If a line in the listing below contains "quantify", return that line.

_Input data_:
——————
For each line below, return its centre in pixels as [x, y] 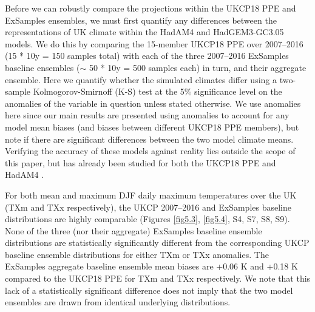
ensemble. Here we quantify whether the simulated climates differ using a [141, 79]
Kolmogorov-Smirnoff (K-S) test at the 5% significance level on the [157, 91]
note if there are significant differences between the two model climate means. [149, 139]
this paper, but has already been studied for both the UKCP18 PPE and [141, 162]
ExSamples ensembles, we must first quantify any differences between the [141, 20]
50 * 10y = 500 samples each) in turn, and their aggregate [198, 67]
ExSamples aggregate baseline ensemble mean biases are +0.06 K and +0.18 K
——————
_Solution to the exercise_:
ensemble. Here we quantify whether the simulated climates differ using a [141, 79]
ExSamples ensembles, we must first quantify any differences between the [141, 20]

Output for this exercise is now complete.